#### [Problem requirements]
All that is needed is each line of the entries holding the word "unseren", copied as it stands.

### Provided entries ###

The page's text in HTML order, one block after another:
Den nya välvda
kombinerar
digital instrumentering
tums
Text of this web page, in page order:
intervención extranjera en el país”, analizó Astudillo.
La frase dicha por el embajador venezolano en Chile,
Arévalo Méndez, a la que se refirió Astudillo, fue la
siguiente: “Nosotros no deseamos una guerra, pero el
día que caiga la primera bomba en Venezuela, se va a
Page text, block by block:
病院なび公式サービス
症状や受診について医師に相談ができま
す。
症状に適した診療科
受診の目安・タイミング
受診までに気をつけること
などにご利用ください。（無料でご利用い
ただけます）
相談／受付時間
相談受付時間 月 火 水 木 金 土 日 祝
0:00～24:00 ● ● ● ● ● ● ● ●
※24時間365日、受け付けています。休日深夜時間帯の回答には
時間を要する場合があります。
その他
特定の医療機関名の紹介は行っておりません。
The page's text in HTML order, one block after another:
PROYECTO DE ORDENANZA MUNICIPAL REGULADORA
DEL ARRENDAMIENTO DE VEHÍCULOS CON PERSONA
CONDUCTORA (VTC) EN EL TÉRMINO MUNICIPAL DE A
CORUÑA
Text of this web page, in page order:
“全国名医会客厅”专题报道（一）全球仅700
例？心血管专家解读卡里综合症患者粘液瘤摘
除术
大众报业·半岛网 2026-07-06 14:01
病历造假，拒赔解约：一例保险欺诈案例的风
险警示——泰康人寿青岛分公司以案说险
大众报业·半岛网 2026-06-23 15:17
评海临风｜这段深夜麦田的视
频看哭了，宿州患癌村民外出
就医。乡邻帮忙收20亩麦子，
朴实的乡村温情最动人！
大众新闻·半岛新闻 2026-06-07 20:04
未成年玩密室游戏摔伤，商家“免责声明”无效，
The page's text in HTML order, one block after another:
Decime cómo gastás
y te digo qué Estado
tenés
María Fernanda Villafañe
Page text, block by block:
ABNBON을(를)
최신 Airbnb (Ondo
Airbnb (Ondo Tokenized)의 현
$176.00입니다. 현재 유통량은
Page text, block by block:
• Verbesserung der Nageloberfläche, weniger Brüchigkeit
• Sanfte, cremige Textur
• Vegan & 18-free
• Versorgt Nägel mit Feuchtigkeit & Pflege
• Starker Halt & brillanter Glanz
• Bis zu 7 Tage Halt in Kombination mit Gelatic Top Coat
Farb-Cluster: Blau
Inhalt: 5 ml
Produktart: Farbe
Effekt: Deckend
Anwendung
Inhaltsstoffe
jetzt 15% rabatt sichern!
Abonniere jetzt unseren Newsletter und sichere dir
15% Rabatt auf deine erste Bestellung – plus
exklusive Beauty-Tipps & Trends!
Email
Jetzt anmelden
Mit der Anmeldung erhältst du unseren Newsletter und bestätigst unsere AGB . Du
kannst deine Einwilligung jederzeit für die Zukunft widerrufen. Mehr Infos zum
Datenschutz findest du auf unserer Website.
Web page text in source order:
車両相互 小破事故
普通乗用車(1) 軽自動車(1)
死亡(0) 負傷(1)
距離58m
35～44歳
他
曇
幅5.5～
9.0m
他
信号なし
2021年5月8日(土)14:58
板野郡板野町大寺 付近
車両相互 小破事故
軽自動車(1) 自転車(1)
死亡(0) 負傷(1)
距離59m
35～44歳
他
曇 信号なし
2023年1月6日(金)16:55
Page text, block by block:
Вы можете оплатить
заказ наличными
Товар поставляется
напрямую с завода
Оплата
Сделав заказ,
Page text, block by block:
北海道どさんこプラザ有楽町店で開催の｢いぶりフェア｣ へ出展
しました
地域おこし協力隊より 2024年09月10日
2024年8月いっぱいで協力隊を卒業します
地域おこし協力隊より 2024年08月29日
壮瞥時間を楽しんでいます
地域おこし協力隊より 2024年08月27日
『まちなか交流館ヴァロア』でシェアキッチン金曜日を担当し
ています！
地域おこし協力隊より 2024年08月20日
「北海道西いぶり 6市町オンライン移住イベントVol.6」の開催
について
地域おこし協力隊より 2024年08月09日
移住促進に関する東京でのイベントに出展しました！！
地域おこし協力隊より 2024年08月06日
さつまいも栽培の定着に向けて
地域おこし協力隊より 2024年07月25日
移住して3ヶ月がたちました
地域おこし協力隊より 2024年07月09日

###

#### [Answer box]
Abonniere jetzt unseren Newsletter und sichere dir
Mit der Anmeldung erhältst du unseren Newsletter und bestätigst unsere AGB . Du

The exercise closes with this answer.